旧暦で61日おきにくる庚申(かのえさる)という日に祭るので2ヶ月に1回は座元を変わり宴を催します。酒1升を飲んでしまうと終わる地区が多いです。掛け軸に神の姿が描かれ座元の床の間に飾ります。61個の米団子とご飯を供えます。酒を飲み干した後全員くじをひき当たると子宝に恵まれると言い伝えられていますが日曜日に伺った屋椎地区の皆さんが真顔で子宝に恵まれたと話しているのが印象的でした。
今回はわたしも席をいただきました。
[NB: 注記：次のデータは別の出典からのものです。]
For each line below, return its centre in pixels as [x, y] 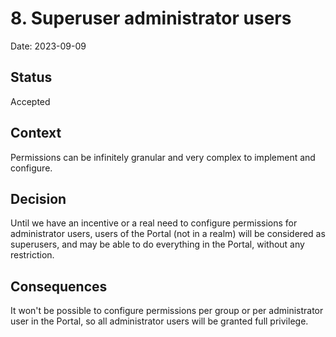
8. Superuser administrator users [151, 18]
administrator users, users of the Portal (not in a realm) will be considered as [168, 234]
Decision [38, 198]
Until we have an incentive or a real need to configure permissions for [154, 223]
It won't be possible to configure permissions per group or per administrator [167, 311]
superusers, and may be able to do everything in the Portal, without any [157, 244]
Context [36, 133]
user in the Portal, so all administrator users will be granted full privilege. [159, 321]
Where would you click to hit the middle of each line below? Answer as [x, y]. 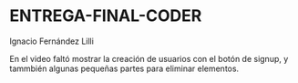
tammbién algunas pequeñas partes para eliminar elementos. [124, 68]
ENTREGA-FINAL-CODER [106, 16]
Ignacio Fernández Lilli [51, 41]
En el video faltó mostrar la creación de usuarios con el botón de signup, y [149, 58]
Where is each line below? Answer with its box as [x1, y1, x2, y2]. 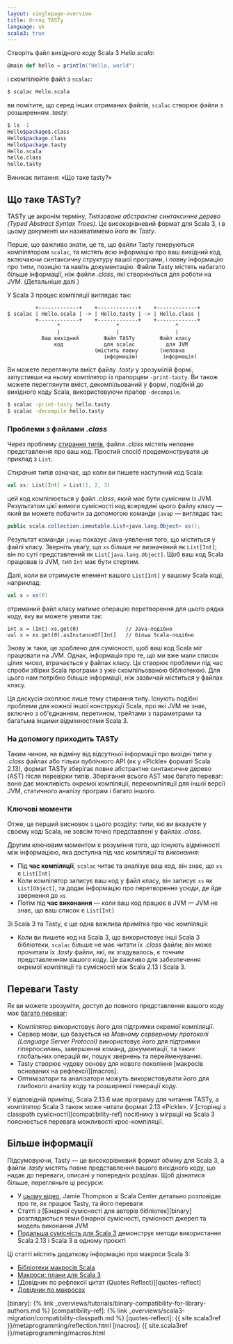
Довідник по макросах [17, 1285, 86, 1294]
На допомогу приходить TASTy [7, 733, 119, 743]
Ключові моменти [7, 804, 72, 814]
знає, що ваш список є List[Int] [17, 906, 115, 915]
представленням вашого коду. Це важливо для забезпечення [17, 956, 201, 964]
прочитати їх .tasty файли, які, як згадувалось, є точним [17, 948, 184, 956]
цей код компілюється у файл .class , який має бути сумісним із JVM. [7, 494, 214, 503]
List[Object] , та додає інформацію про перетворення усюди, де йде [17, 884, 223, 892]
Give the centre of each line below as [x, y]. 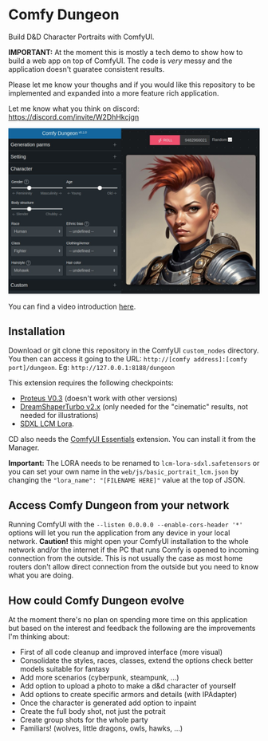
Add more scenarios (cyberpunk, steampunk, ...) [99, 678]
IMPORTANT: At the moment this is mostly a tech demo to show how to [126, 52]
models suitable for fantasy [65, 669]
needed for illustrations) [59, 416]
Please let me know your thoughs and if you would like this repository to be [132, 85]
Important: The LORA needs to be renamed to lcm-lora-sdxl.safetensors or [134, 463]
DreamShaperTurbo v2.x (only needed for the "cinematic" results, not [134, 407]
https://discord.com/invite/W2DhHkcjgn [74, 116]
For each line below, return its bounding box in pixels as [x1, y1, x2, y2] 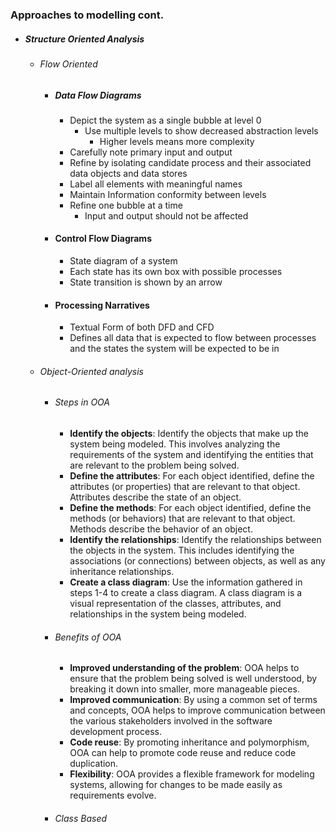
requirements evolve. [69, 789, 157, 802]
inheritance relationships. [69, 566, 175, 578]
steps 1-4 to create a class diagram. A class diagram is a [69, 587, 303, 599]
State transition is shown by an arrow [69, 276, 223, 288]
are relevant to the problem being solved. [69, 459, 240, 472]
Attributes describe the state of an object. [69, 491, 242, 503]
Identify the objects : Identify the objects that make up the [69, 428, 310, 440]
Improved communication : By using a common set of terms [69, 694, 318, 706]
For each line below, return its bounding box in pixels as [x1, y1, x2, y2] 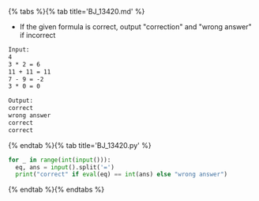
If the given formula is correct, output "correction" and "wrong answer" [19, 22, 252, 31]
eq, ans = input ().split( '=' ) [15, 163, 114, 171]
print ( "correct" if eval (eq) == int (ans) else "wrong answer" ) [15, 170, 227, 179]
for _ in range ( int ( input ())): [8, 156, 111, 164]
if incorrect [19, 31, 56, 40]
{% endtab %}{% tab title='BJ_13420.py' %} [8, 140, 152, 150]
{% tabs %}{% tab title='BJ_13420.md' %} [8, 7, 145, 16]
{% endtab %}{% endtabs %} [8, 185, 105, 195]
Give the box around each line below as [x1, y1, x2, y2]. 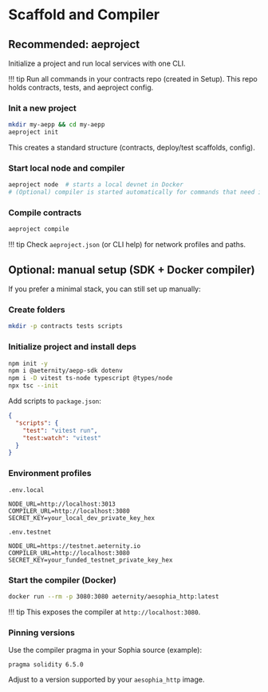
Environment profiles [8, 468, 92, 479]
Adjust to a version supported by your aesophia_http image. [8, 674, 205, 685]
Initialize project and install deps [8, 342, 137, 353]
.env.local [8, 486, 45, 494]
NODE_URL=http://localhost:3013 [8, 500, 116, 508]
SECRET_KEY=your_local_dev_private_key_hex [8, 514, 156, 522]
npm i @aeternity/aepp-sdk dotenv [8, 366, 124, 375]
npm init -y [8, 359, 48, 367]
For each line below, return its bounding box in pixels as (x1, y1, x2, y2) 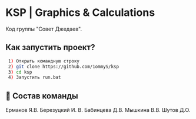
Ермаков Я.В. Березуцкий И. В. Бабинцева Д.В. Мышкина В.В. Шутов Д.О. (5, 107, 191, 114)
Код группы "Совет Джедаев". (5, 25, 82, 32)
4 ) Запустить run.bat (8, 74, 61, 81)
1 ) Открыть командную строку (8, 58, 80, 64)
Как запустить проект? (5, 42, 95, 52)
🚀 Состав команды (5, 91, 78, 101)
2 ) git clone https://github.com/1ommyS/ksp (8, 64, 119, 70)
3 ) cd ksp (8, 69, 32, 75)
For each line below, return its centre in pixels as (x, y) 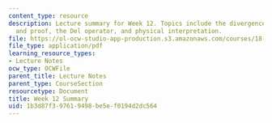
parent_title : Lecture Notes (57, 76)
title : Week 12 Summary (49, 99)
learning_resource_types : (52, 53)
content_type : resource (49, 16)
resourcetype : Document (49, 91)
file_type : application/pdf (56, 46)
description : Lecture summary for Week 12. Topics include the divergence (137, 23)
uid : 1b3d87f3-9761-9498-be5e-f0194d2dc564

酒宴を共にしながら撮影したのでブレブレですが女性のほうが多い酒席で男女仲睦まじくほのぼのとした雰囲気で心から楽しめました。掛け軸が入っている木箱には文政2年の書類等が入っていて年代を感じさせます。獅子入れ、お大師様、朔(さく)などの伝統行事がかなり古いままに残っている東峰村では日本人の暮らしの原型、生活の知恵、神様との関係、共同体の基本ルール等がよくわかりテレビやネットの情報とは全く違う日々の暮らしの必要情報が詰まっています。
とうほうTVはその情報を村民みんなで分かち合い、共有し村づくりに役立てていこうとするテレビです。生活を共にする視点がないと伝えきれないし、次に繋がっていかないことがよくわかります。座元の和田米見さんはこの日初めて会ったのですが夜には息子さんが車で送ってくれて父子でわがプリズム長屋に寄っていかれました。シンデレラタイムは越えていました、和田さんは再々わたしを「きしもっちゃん」と呼びます。「岸本ちゃん」の訛りです。
「いちゃりばちょーでぃ」、沖縄の言葉で「会えばみなともだち」、私の得意技はどこでもすぐに溶け込んでしまうので会った日から本音に近い状態で話せることです。村の日々の暮らしは建前になく本音に顕われます。猿田彦大神や不動明王の神仏の前で本音で語り合う屋椎のみなさんの賑やかな会話は豊かな暮らしの象徴でした。